Voters have two ballot papers. One lists candidates standing for single-member constituencies, the candidate with most Xs winning the seat. The second, usually regional, ballot paper lists the contesting parties and their respective candidates, and the voter’s X goes to their preferred party list. Now the key bit: these list seats are allocated specifically to ensure the overall seat shares in the Parliament/Assembly/Council match as closely as possible the shares of party votes received.
And back in May? Space here, I’m afraid, only for Scotland, where the nowadays dominant Scottish National Party (SNP) won 62 of the Parliament’s 73 constituency seats – but with under 48% of the constituency vote. The nearly 22% vote shares of the Conservatives and Labour won them just 5 and 2 constituency seats respectively.
These disparities, however, were ironed out in the second, regional votes. The SNP’s 40% vote gained it only two additional seats, giving a total of 64 – just short of an overall majority in the 129-member Parliament, and reflecting its failure to win majorities in either vote.

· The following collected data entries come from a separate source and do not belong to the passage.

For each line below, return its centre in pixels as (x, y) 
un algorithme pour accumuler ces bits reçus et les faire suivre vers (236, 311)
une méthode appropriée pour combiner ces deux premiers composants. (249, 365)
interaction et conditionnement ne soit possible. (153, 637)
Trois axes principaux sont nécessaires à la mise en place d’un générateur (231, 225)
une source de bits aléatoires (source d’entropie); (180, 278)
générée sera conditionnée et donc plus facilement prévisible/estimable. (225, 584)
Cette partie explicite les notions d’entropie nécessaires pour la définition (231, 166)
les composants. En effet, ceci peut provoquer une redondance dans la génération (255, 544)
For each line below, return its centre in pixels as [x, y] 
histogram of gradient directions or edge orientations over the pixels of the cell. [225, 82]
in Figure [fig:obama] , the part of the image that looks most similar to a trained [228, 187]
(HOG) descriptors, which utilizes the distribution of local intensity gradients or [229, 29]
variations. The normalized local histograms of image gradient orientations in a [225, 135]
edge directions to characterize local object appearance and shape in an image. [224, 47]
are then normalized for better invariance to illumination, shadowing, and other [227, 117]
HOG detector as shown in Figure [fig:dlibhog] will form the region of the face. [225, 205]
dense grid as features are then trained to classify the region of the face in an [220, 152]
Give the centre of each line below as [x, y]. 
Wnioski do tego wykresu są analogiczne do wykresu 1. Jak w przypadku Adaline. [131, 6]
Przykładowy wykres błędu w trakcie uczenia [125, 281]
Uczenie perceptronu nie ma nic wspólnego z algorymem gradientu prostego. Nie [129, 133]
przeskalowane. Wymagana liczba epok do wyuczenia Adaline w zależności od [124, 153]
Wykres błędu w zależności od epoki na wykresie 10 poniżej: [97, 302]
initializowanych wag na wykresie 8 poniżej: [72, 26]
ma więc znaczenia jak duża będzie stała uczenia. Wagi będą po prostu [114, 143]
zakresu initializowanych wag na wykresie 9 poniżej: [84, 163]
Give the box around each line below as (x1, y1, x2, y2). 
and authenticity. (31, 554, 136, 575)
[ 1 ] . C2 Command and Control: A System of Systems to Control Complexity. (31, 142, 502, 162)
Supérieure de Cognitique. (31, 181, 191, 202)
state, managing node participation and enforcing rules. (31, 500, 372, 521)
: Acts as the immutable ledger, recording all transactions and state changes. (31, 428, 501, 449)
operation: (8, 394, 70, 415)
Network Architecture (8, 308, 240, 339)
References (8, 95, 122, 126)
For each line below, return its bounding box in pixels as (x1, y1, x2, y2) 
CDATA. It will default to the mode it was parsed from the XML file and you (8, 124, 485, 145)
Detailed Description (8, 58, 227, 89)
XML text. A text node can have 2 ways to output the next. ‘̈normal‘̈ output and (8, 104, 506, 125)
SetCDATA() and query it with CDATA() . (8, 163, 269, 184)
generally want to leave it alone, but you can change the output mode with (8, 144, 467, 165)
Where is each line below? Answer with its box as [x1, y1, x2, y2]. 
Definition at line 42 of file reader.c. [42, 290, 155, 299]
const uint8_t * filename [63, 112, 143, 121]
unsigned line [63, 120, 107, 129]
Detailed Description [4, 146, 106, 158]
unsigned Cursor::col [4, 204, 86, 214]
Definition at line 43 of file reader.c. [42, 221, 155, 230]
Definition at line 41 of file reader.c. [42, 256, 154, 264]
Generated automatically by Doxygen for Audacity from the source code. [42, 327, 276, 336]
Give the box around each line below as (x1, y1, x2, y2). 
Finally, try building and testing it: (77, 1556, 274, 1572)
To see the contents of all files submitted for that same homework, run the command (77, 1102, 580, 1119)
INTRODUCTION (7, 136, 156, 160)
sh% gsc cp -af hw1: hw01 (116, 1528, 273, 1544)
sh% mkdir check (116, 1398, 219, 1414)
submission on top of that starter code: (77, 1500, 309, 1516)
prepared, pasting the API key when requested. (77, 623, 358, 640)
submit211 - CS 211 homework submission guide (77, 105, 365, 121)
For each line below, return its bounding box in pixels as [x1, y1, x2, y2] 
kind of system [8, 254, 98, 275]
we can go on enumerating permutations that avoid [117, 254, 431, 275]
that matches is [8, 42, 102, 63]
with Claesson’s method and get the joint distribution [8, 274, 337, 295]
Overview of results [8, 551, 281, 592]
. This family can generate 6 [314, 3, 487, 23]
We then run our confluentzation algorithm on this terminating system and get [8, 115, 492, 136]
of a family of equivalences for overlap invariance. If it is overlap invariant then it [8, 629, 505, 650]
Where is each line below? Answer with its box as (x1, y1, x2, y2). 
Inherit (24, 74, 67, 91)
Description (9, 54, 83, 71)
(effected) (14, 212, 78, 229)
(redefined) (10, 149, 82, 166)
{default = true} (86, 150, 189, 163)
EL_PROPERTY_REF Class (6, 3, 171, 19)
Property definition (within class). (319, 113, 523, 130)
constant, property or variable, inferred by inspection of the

By contrast, the Conservatives’ 24% regional vote earned them 26 additional seats to total 31. Labour’s 18% brought them up to 22, and the Greens, without any constituency seats, won 8% of the regional vote, gaining them 8 seats. Which is why, once they understand it, voters tend on balance to like it – because it includes, rather than excludes.
Which, sadly, is the precisely opposite aim of Home Secretary Priti Patel’s planned electoral reforms – from compulsory photo ID to abolishing preferential electoral systems for Mayors, Police Commissioners and the London Assembly. But then inclusivity really isn’t her bag, is it – and, though a Londoner herself, she’s too young to remember 1980s Lambeth.
A shorter version of this blog – minus the personal INLOGOV bits – was published in the Birmingham Post on 19th August under the title ‘Electoral reform could have prevented tragedy’ (https://www.pressreader.com/uk/birmingham-post/20210819/281956020861052)
Chris Game is an INLOGOV Associate, and Visiting Professor at Kwansei Gakuin University, Osaka, Japan. He is joint-author (with Professor David Wilson) of the successive editions of Local Government in the United Kingdom, and a regular columnist for The Birmingham Post.